*EXERCISE DESCRIPTION*:
Will you write out the data exactly, excluding every picture?

*RAW DATA*:
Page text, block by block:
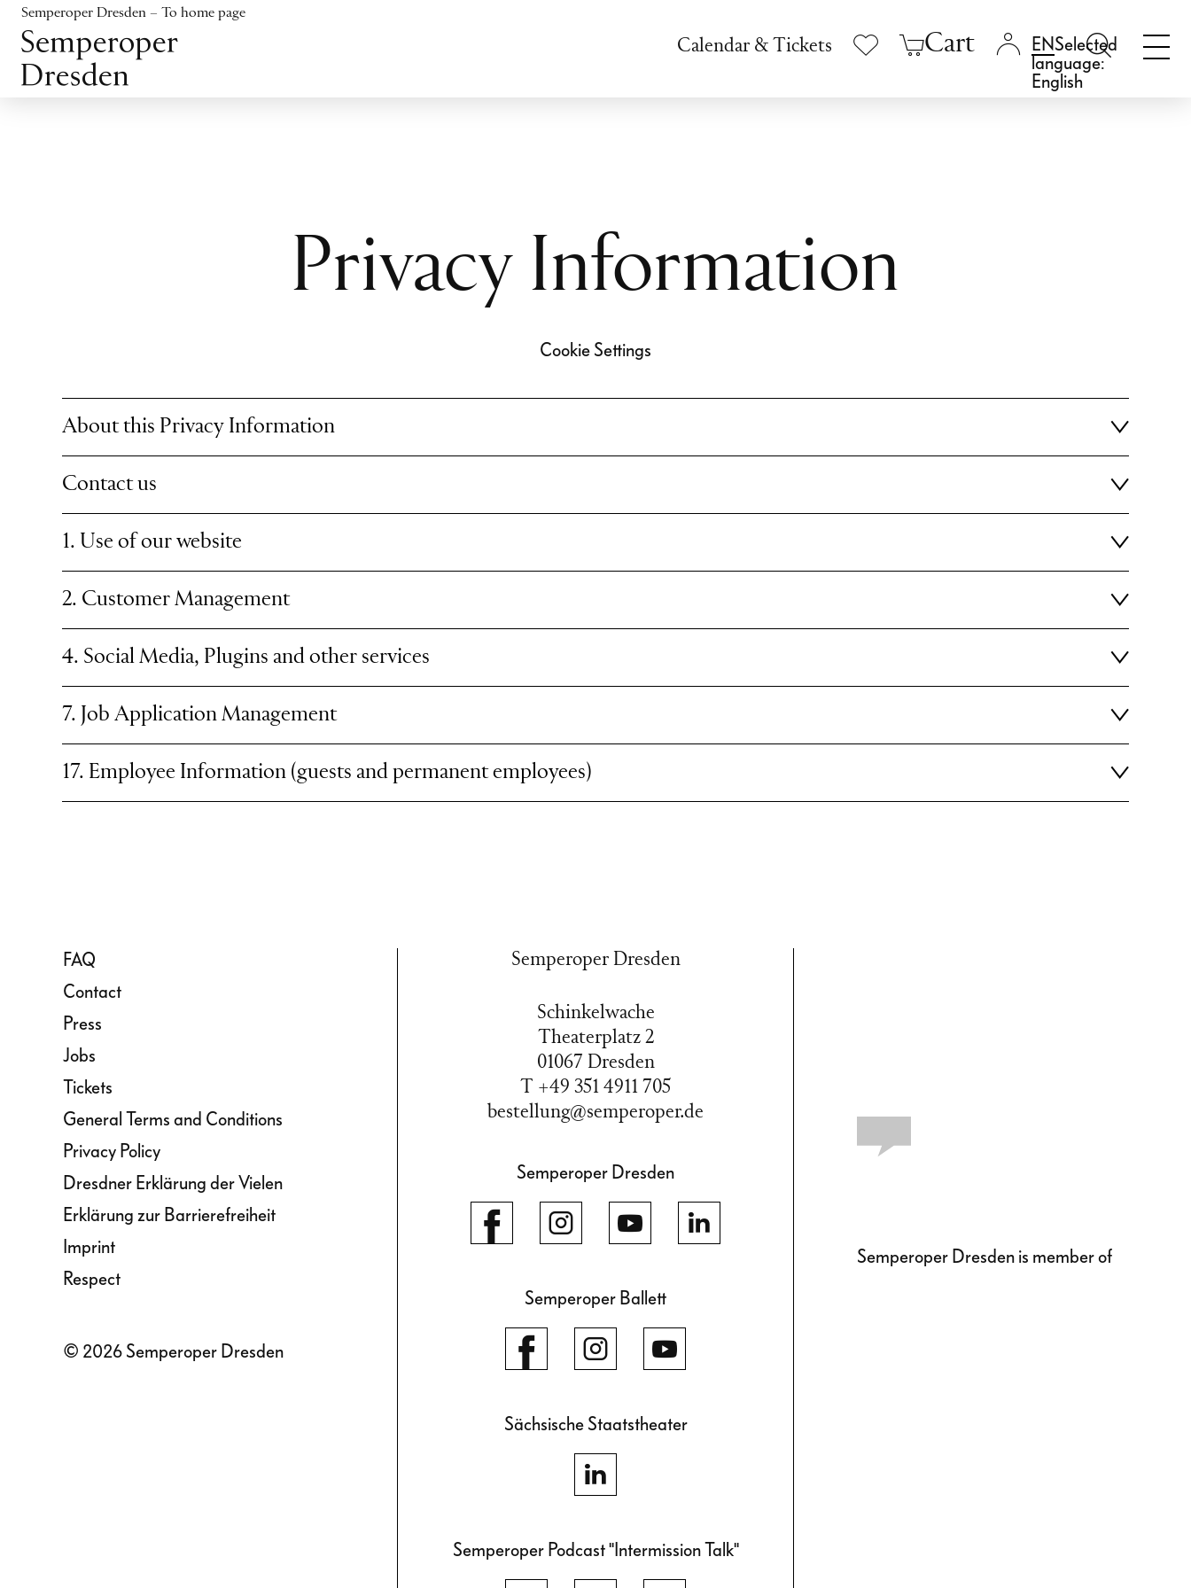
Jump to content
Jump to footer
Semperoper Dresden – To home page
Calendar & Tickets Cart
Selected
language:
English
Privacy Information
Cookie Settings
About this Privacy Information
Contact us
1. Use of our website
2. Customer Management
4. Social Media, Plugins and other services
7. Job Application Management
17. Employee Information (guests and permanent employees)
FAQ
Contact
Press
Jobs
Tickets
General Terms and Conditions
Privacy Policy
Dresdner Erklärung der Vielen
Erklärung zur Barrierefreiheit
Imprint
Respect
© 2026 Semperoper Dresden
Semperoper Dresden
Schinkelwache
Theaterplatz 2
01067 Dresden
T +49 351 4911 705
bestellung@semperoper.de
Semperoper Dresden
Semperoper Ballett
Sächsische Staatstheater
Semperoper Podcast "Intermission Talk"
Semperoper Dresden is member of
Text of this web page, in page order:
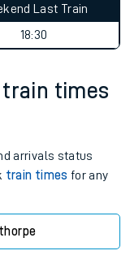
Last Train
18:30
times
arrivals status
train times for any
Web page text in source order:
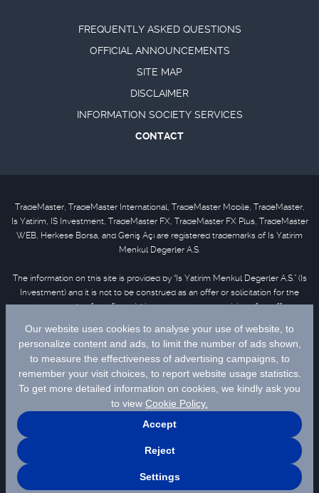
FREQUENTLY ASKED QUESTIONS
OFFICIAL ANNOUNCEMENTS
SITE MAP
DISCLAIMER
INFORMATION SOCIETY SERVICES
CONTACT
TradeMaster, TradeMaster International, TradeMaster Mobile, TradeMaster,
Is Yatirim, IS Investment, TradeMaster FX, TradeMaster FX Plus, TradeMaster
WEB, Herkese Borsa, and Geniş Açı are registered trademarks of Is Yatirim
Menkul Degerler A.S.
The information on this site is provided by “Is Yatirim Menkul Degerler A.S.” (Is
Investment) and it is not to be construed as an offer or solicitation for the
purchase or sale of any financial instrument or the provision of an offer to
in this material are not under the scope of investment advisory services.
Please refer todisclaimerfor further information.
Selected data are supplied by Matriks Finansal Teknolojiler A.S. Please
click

*ANSWER FOR THE TASK*:
Page text, block by block:
Jump to content
Jump to footer
Semperoper Dresden – To home page
Calendar & Tickets Cart
Selected
language:
English
Privacy Information
Cookie Settings
About this Privacy Information
Contact us
1. Use of our website
2. Customer Management
4. Social Media, Plugins and other services
7. Job Application Management
17. Employee Information (guests and permanent employees)
FAQ
Contact
Press
Jobs
Tickets
General Terms and Conditions
Privacy Policy
Dresdner Erklärung der Vielen
Erklärung zur Barrierefreiheit
Imprint
Respect
© 2026 Semperoper Dresden
Semperoper Dresden
Schinkelwache
Theaterplatz 2
01067 Dresden
T +49 351 4911 705
bestellung@semperoper.de
Semperoper Dresden
Semperoper Ballett
Sächsische Staatstheater
Semperoper Podcast "Intermission Talk"
Semperoper Dresden is member of
Text of this web page, in page order:
Last Train
18:30
times
arrivals status
train times for any
Web page text in source order:
FREQUENTLY ASKED QUESTIONS
OFFICIAL ANNOUNCEMENTS
SITE MAP
DISCLAIMER
INFORMATION SOCIETY SERVICES
CONTACT
TradeMaster, TradeMaster International, TradeMaster Mobile, TradeMaster,
Is Yatirim, IS Investment, TradeMaster FX, TradeMaster FX Plus, TradeMaster
WEB, Herkese Borsa, and Geniş Açı are registered trademarks of Is Yatirim
Menkul Degerler A.S.
The information on this site is provided by “Is Yatirim Menkul Degerler A.S.” (Is
Investment) and it is not to be construed as an offer or solicitation for the
purchase or sale of any financial instrument or the provision of an offer to
in this material are not under the scope of investment advisory services.
Please refer todisclaimerfor further information.
Selected data are supplied by Matriks Finansal Teknolojiler A.S. Please
click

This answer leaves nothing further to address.